After booking a transatlantic crossing from New York to Southampton on the QM2 the other day, a friend asked me what to expect.
Quite a lot really…
Today every aspect of life on board a ship revolves around the passengers’ comfort. A far cry from the early days when ships plied the migrant route from Europe to the ’New World‘. From 1819 until the end of the 1920s, 30 million European immigrants had crossed over to make the ‘good ole US of A’ home. That was in the days when America welcomed migrants.

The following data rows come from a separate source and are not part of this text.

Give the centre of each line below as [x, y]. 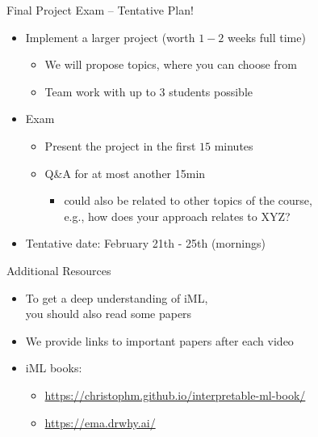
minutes [234, 145]
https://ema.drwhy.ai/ [100, 422]
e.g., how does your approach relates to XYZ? [177, 216]
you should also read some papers [109, 314]
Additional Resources [59, 270]
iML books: [54, 368]
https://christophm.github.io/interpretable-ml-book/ [175, 395]
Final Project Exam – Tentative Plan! [100, 10]
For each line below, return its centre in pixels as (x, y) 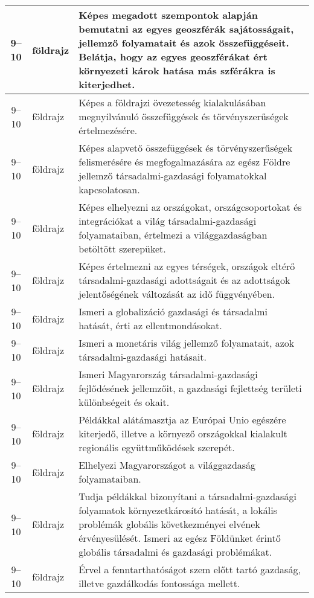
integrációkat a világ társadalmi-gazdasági (168, 221)
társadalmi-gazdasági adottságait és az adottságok (184, 280)
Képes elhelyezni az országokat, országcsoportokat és (190, 207)
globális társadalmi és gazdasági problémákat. (175, 552)
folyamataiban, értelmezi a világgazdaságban (173, 235)
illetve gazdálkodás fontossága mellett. (159, 583)
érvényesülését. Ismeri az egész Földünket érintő (180, 538)
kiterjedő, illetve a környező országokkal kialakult (183, 433)
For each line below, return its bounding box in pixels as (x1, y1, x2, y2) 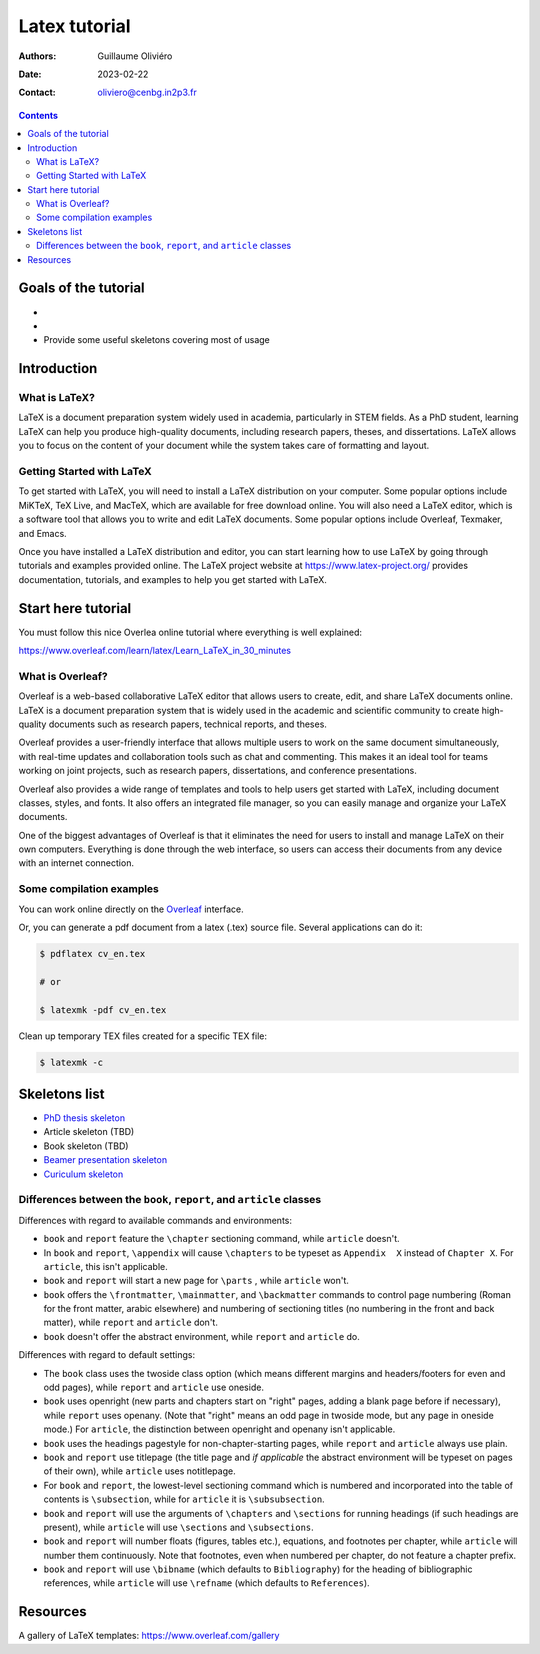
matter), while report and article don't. (43, 1316, 219, 1329)
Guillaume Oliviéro (97, 50, 173, 62)
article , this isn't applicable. (43, 1260, 169, 1272)
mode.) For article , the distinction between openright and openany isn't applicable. (43, 1423, 396, 1435)
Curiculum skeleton (43, 1168, 124, 1180)
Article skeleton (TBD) (43, 1126, 135, 1138)
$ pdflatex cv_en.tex (39, 948, 146, 959)
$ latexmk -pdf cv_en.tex (39, 1004, 167, 1015)
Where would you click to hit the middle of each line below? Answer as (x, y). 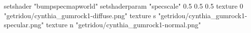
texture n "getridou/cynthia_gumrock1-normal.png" (123, 25)
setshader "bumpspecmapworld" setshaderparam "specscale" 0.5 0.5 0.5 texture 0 (124, 6)
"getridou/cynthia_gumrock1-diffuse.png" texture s (80, 15)
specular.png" (24, 25)
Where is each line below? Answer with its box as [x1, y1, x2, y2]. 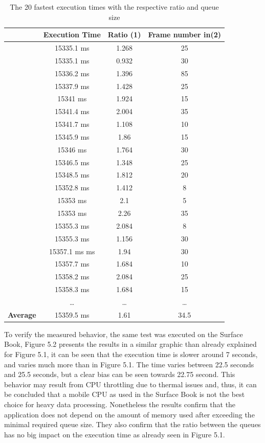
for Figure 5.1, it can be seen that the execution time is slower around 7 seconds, [4, 349, 258, 360]
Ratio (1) [107, 29, 141, 40]
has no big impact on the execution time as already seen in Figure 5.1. [4, 429, 225, 439]
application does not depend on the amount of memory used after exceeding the [4, 409, 255, 419]
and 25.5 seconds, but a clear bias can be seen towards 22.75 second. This [4, 369, 235, 380]
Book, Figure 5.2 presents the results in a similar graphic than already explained [4, 339, 257, 349]
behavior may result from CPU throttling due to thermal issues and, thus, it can [4, 379, 257, 389]
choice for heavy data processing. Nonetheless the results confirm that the [4, 399, 236, 409]
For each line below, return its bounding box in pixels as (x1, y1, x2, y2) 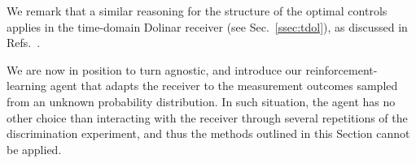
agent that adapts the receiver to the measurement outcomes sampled (50, 77, 398, 94)
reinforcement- (305, 61, 378, 78)
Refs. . (7, 34, 41, 51)
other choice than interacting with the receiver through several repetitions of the (7, 109, 408, 126)
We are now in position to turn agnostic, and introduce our (7, 61, 302, 78)
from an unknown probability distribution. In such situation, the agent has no (7, 92, 396, 109)
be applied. (7, 140, 62, 157)
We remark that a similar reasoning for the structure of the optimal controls (7, 2, 388, 19)
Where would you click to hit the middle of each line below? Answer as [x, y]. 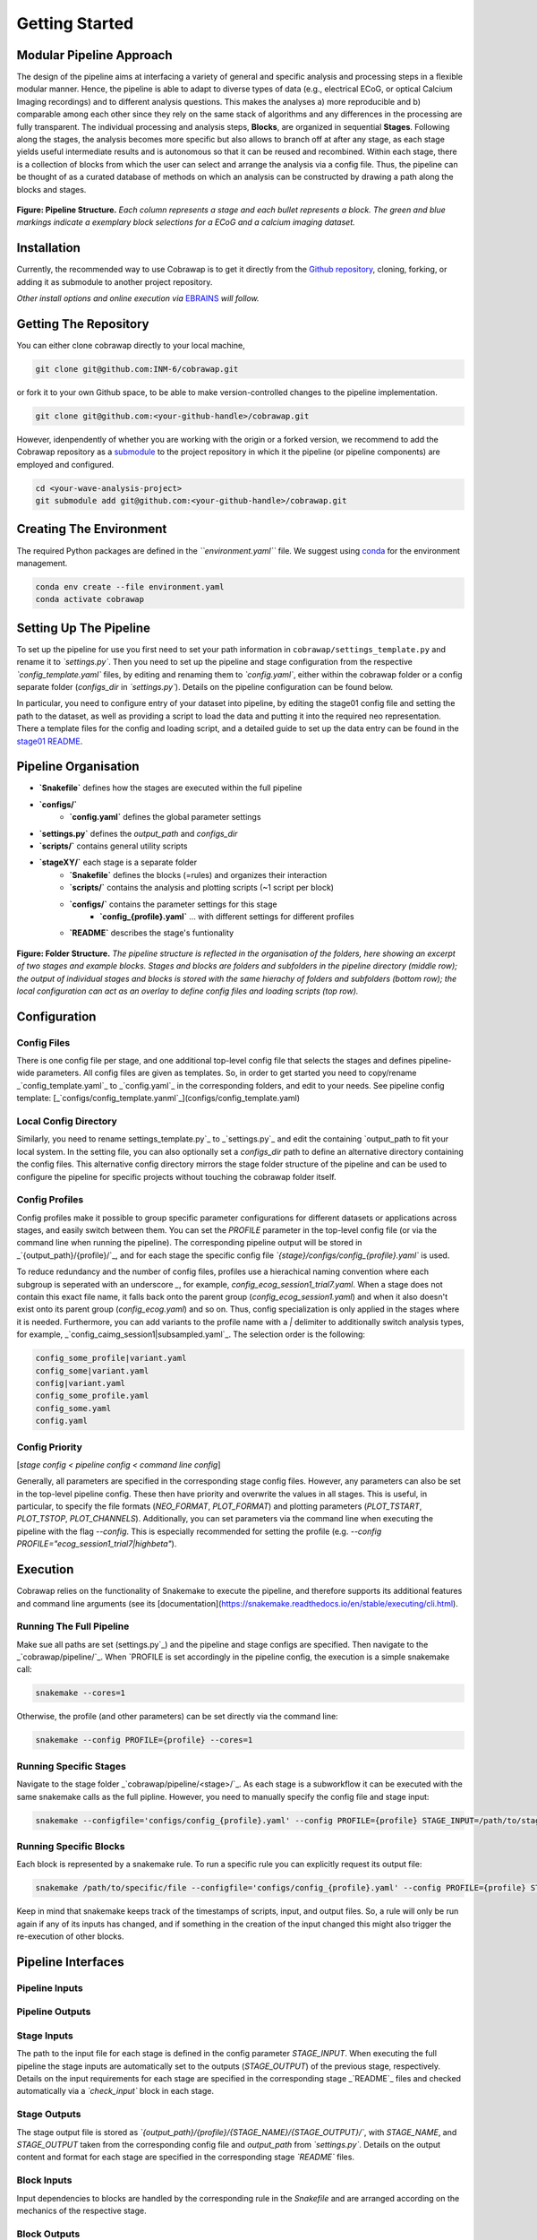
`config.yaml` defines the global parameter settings [165, 817]
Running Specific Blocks [71, 1846]
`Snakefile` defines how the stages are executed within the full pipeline [170, 788]
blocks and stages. [51, 189]
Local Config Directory [67, 1122]
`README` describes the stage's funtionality [152, 933]
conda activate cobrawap [90, 599]
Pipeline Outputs [54, 2012]
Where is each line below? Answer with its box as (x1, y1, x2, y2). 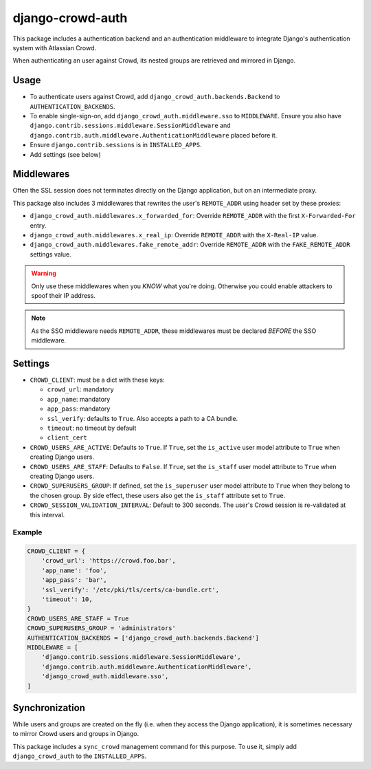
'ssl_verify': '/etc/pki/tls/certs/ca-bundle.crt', (41, 585, 220, 594)
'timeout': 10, (41, 596, 93, 603)
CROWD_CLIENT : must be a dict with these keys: (30, 376, 165, 384)
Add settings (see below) (30, 150, 101, 158)
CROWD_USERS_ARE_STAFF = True (27, 614, 129, 622)
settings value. (30, 250, 71, 258)
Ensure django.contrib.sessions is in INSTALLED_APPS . (30, 141, 202, 149)
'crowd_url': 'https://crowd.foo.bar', (41, 557, 177, 565)
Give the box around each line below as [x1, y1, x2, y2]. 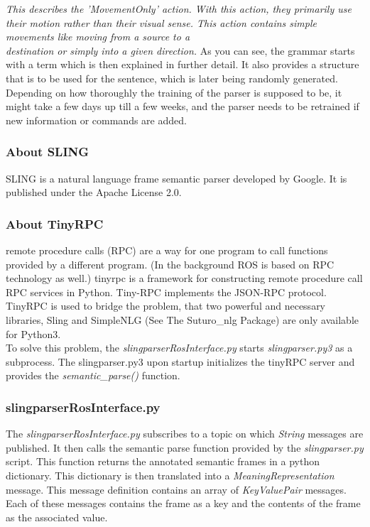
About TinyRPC [6, 214, 104, 232]
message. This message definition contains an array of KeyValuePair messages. [6, 482, 347, 496]
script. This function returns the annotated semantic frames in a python [6, 454, 320, 469]
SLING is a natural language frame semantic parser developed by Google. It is [6, 170, 347, 185]
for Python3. [6, 326, 61, 341]
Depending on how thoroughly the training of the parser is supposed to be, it [6, 85, 342, 99]
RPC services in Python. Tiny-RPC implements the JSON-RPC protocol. [6, 284, 327, 299]
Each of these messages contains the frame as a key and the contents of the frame [6, 496, 361, 511]
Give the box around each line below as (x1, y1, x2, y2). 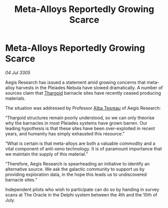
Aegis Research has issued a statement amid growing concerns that (5, 79, 146, 85)
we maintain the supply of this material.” (5, 151, 88, 157)
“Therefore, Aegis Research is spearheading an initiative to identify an (5, 160, 150, 166)
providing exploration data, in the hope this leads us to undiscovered (5, 171, 147, 177)
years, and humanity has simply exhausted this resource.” (5, 130, 125, 136)
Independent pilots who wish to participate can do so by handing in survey (5, 186, 159, 192)
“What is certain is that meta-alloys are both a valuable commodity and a (5, 140, 155, 146)
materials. (5, 95, 26, 101)
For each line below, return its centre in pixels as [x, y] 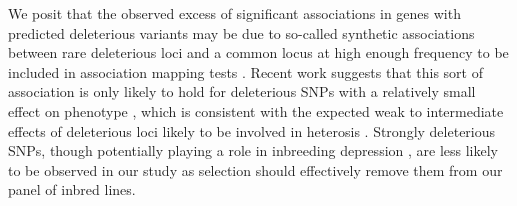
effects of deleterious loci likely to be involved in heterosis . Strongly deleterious [252, 130]
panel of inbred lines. [72, 189]
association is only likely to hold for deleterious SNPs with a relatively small [242, 91]
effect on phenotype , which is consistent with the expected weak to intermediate [256, 110]
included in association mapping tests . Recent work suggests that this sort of [245, 71]
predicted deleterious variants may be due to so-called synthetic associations [241, 32]
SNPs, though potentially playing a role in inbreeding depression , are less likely [253, 150]
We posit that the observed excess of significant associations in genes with [234, 13]

My, how things have changed.
Then, the shipping lines made their money from migrants and jammed as many as they could into the bowels of their ships in somewhat less than salubrious surroundings. The bigger the ship - the more migrants, who were treated as little more than cargo and given very little in the way of amenities or services. In those days the only thing to relieve the monotony of the journey was the conviviality of one’s fellow passengers.
This began to change when White Star and Cunard started building their ’Four Stackers‘, the Mauretania, Lusitania, Olympic and Titanic, to compete with the European Lines for the lucrative migrant business and more importantly, for the first-class passenger trade that could bring good publicity to the shipping lines, add profitability and additional icing to the cake.
The story of the transatlantic liner is an epic saga of one of the great icons of the industrial age.
The competition for the trade pushed human ingenuity and technology to its limits in a race to gain dominance of the seas and ships began to offer more and more facilities to attract passengers. Amenities and accommodations were improved over all three classes. Swimming pools, gymnasiums, smoking rooms and theatres, specialty restaurants and outdoor areas for sports and leisure were added.
As the century progressed, the trade continued beyond its heyday, (thanks to America closing her ’Open Door Policy’) the migrants were replaced by the new affluent middle classes as it was still ’the only way to cross'. However, without the profits of the migrants, the competing lines slowly sank into an abyss. Some governments subsidised their ’Ships of State’to keep them sailing - the French Liner, Normandie, never made a profit but sailed on regardless, buoyed by French pride and her taxpayers.
By the 50s, passengers were entertained by official ‘Cruise directors‘who were employed to help keep the minds of the passengers occupied and maybe distract them from the one aspect of transatlantic travel that is very rarely advertised, the often rough Atlantic swell and the subsequent malady for some. This was the period when Cunard coined the phrase ‘When getting there is half the fun’.
With the advent of the Jet liner in the 1960s, the great ocean liners were facing possible extinction and eventually the only surviving line plying the regular Trans-Atlantic route was Cunard with her two ships the Queen Elizabeth and the Queen Mary that continued to cross each other mid-Atlantic, and often carrying more crew than passengers, right up until the late 1960s when they were replaced by the smaller and more economic Queen Elizabeth 2.
Today there is only one true Trans-Atlantic liner. The 2004 built Queen Mary 2 that continues the tradition of providing the only true ’Crossing‘experience. Decorated in a style harking back to the great liners of the 30s, now though, without the traditional three class partitions and with all facilities being available to all passengers. The QM2 continues to offer the ‘Crossing’experience along with all the modern conveniences, although no rock climbing walls or water-slides.
Your seven days across the Atlantic can be filled with as much as you like. Organized sports events, lectures, movies, card games, shuffleboard, tennis, golf, the spa, the gym, the casino, shopping, the planetarium, painting classes or scarf tying. (You’d be surprised how many men turn up to this), and of course, the traditional afternoon tea served by liveried and white-gloved waiters in the ballroom. Or as little as you like. Halcyon days with a glass of champagne in one hand and a tome from the 9000 book library in the other, and often my favourite, just sitting in a steamer chair staring blankly out to sea.
What can you expect from a ‘Crossing’? The connection with the past 200 years of historical crossings of the Atlantic and one of the last great adventures you can have from the comfort of a deck chair.